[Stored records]
------------------------------------

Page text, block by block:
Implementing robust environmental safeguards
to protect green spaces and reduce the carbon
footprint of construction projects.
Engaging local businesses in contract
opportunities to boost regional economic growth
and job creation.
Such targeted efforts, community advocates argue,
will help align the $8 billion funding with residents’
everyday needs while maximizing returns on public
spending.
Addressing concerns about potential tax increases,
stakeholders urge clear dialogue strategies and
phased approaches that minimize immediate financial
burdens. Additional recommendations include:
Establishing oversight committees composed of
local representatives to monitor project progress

------------------------------------

# Problem to work on
Output every entry word for word.

# Output for this task
Page text, block by block:
Implementing robust environmental safeguards
to protect green spaces and reduce the carbon
footprint of construction projects.
Engaging local businesses in contract
opportunities to boost regional economic growth
and job creation.
Such targeted efforts, community advocates argue,
will help align the $8 billion funding with residents’
everyday needs while maximizing returns on public
spending.
Addressing concerns about potential tax increases,
stakeholders urge clear dialogue strategies and
phased approaches that minimize immediate financial
burdens. Additional recommendations include:
Establishing oversight committees composed of
local representatives to monitor project progress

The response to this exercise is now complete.